# Work to be completed:
If pictures are present, leave them out, and copy the data word for word.

Collection entries
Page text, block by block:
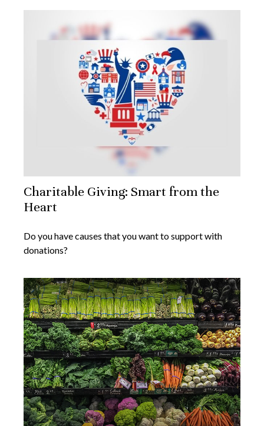
Charitable Giving: Smart from the
Heart
Do you have causes that you want to support with
donations?
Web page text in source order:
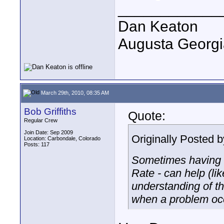
Dan Keaton
Augusta
March 29th, 2010, 08:35 AM
Bob Griffiths
Regular Crew
Join Date: Sep 2009
Location: Carbondale, Colorado
Posts: 117
Quote:
Originally Posted
Sometimes
Rate - can help
understanding of
when a problem
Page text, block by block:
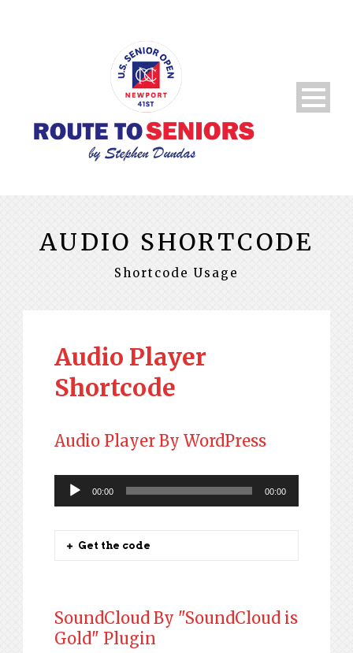
AUDIO SHORTCODE
Shortcode Usage
Audio Player
Shortcode
Audio Player By WordPress
Audio
00:00 00:00
Get the code
SoundCloud By "SoundCloud is
Gold" Plugin
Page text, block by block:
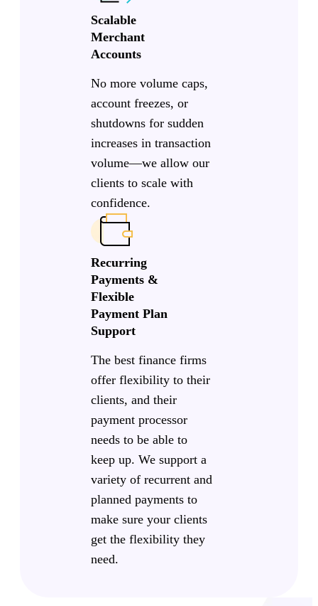
Scalable
Merchant
Accounts
No more volume caps,
account freezes, or
shutdowns for sudden
increases in transaction
volume—we allow our
clients to scale with
confidence.
Recurring
Payments &
Flexible
Payment Plan
Support
The best finance firms
offer flexibility to their
clients, and their
payment processor
needs to be able to
keep up. We support a
variety of recurrent and
planned payments to
make sure your clients
get the flexibility they
need.
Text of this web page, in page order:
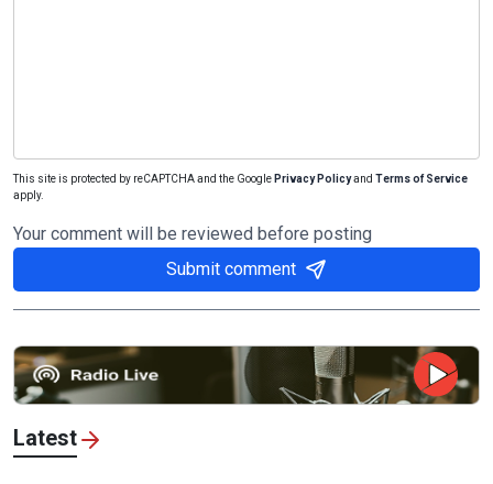
This site is protected by reCAPTCHA and the Google Privacy Policyand Terms of Service
apply.
Your comment will be reviewed before posting
Submit comment
Latest
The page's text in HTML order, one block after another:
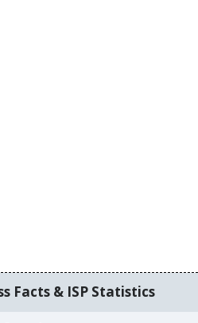
Facts & ISP Statistics
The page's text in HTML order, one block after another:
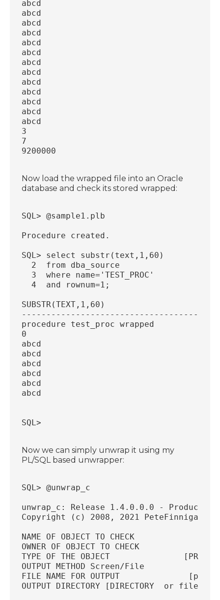
abcd
abcd
abcd
abcd
abcd
abcd
abcd
abcd
abcd
abcd
abcd
abcd
abcd
3
7
9200000
Now load the wrapped file into an Oracle
database and check its stored wrapped:
SQL> @sample1.plb
Procedure created.
SQL> select substr(text,1,60)
  2  from dba_source
  3  where name='TEST_PROC'
  4  and rownum=1;
SUBSTR(TEXT,1,60)
procedure test_proc wrapped
0
abcd
abcd
abcd
abcd
abcd
abcd
SQL>
Now we can simply unwrap it using my
PL/SQL based unwrapper:
SQL> @unwrap_c
unwrap_c: Release 1.4.0.0.0 - Production
Copyright (c) 2008, 2021
NAME OF OBJECT TO CHECK
OWNER OF OBJECT TO CHECK
TYPE OF THE OBJECT
OUTPUT METHOD Screen/File
FILE NAME FOR OUTPUT
OUTPUT DIRECTORY [DIRECTORY  or file
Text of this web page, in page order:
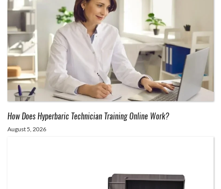
How Does Hyperbaric Technician Training Online Work?
August 5, 2026
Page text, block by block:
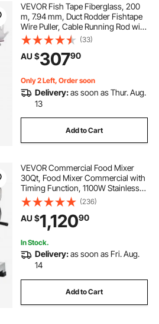
VEVOR Fish Tape Fiberglass, 200
m, 7.94 mm, Duct Rodder Fishtape
Wire Puller, Cable Running Rod with
Steel Reel Stand, 3 Pulling Heads,
Fishing Tools for Walls and
Electrical Conduit, Non-Conductive
(33)
AU $30790
Only 2 Left, Order soon
Delivery:as soon as Thur. Aug.
13
Add to Cart
VEVOR Commercial Food Mixer
30Qt, Food Mixer Commercial with
Timing Function, 1100W Stainless
Steel Bowl Heavy Duty Electric
Commercial Mixer with 3 Speeds
Adjustable 108/199/382 RPM,
Dough Hook Whisk
(236)
AU $1,12090
In Stock.
Delivery:as soon as Fri. Aug.
14
Add to Cart
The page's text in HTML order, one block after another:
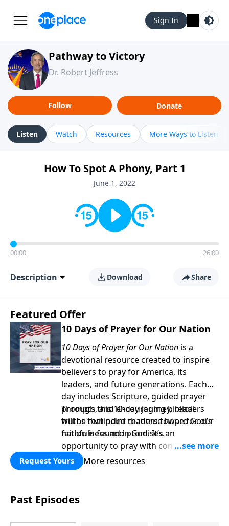
Sign In
Pathway to Victory
Dr. Robert Jeffress
Follow Donate
Listen Watch Resources More Ways to Listen
How To Spot A Phony, Part 1
June 1, 2022
00:00 26:00
Description Download Share
Featured Offer
10 Days of Prayer for Our Nation
10 Days of Prayer for Our Nation is a
devotional resource created to inspire
believers to pray for America, its
leaders, and future generations. Each
day includes Scripture, guided prayer
prompts, and encouraging biblical
truths that point readers toward God’s
faithfulness and promises.
Through this 10-day journey, readers
will be reminded that true hope for our
nation is found in God. It’s an
opportunity to pray with confidence,
strengthen personal faith, and seek
God’s blessing, wisdom, and direction
for the days ahead.
Request Yours More resources
Past Episodes
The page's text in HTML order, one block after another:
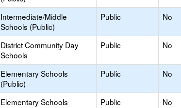
Intermediate/Middle
Schools (Public)
Public No
District Community Day
Schools
Public No
Elementary Schools
(Public)
Public No
Elementary Schools
Public No

# Answer for the task:
Page text, block by block:
Charitable Giving: Smart from the
Heart
Do you have causes that you want to support with
donations?
Web page text in source order:
Dan Keaton
Augusta
March 29th, 2010, 08:35 AM
Bob Griffiths
Regular Crew
Join Date: Sep 2009
Location: Carbondale, Colorado
Posts: 117
Quote:
Originally Posted
Sometimes
Rate - can help
understanding of
when a problem
Page text, block by block:
AUDIO SHORTCODE
Shortcode Usage
Audio Player
Shortcode
Audio Player By WordPress
Audio
00:00 00:00
Get the code
SoundCloud By "SoundCloud is
Gold" Plugin
Page text, block by block:
Scalable
Merchant
Accounts
No more volume caps,
account freezes, or
shutdowns for sudden
increases in transaction
volume—we allow our
clients to scale with
confidence.
Recurring
Payments &
Flexible
Payment Plan
Support
The best finance firms
offer flexibility to their
clients, and their
payment processor
needs to be able to
keep up. We support a
variety of recurrent and
planned payments to
make sure your clients
get the flexibility they
need.
Text of this web page, in page order:
This site is protected by reCAPTCHA and the Google Privacy Policyand Terms of Service
apply.
Your comment will be reviewed before posting
Submit comment
Latest
The page's text in HTML order, one block after another:
Facts & ISP Statistics
The page's text in HTML order, one block after another:
abcd
abcd
abcd
abcd
abcd
abcd
abcd
abcd
abcd
abcd
abcd
abcd
abcd
3
7
9200000
Now load the wrapped file into an Oracle
database and check its stored wrapped:
SQL> @sample1.plb
Procedure created.
SQL> select substr(text,1,60)
  2  from dba_source
  3  where name='TEST_PROC'
  4  and rownum=1;
SUBSTR(TEXT,1,60)
procedure test_proc wrapped
0
abcd
abcd
abcd
abcd
abcd
abcd
SQL>
Now we can simply unwrap it using my
PL/SQL based unwrapper:
SQL> @unwrap_c
unwrap_c: Release 1.4.0.0.0 - Production
Copyright (c) 2008, 2021
NAME OF OBJECT TO CHECK
OWNER OF OBJECT TO CHECK
TYPE OF THE OBJECT
OUTPUT METHOD Screen/File
FILE NAME FOR OUTPUT
OUTPUT DIRECTORY [DIRECTORY  or file
Text of this web page, in page order:
How Does Hyperbaric Technician Training Online Work?
August 5, 2026
Page text, block by block:
VEVOR Fish Tape Fiberglass, 200
m, 7.94 mm, Duct Rodder Fishtape
Wire Puller, Cable Running Rod with
Steel Reel Stand, 3 Pulling Heads,
Fishing Tools for Walls and
Electrical Conduit, Non-Conductive
(33)
AU $30790
Only 2 Left, Order soon
Delivery:as soon as Thur. Aug.
13
Add to Cart
VEVOR Commercial Food Mixer
30Qt, Food Mixer Commercial with
Timing Function, 1100W Stainless
Steel Bowl Heavy Duty Electric
Commercial Mixer with 3 Speeds
Adjustable 108/199/382 RPM,
Dough Hook Whisk
(236)
AU $1,12090
In Stock.
Delivery:as soon as Fri. Aug.
14
Add to Cart
The page's text in HTML order, one block after another:
Sign In
Pathway to Victory
Dr. Robert Jeffress
Follow Donate
Listen Watch Resources More Ways to Listen
How To Spot A Phony, Part 1
June 1, 2022
00:00 26:00
Description Download Share
Featured Offer
10 Days of Prayer for Our Nation
10 Days of Prayer for Our Nation is a
devotional resource created to inspire
believers to pray for America, its
leaders, and future generations. Each
day includes Scripture, guided prayer
prompts, and encouraging biblical
truths that point readers toward God’s
faithfulness and promises.
Through this 10-day journey, readers
will be reminded that true hope for our
nation is found in God. It’s an
opportunity to pray with confidence,
strengthen personal faith, and seek
God’s blessing, wisdom, and direction
for the days ahead.
Request Yours More resources
Past Episodes
The page's text in HTML order, one block after another:
Intermediate/Middle
Schools (Public)
Public No
District Community Day
Schools
Public No
Elementary Schools
(Public)
Public No
Elementary Schools
Public No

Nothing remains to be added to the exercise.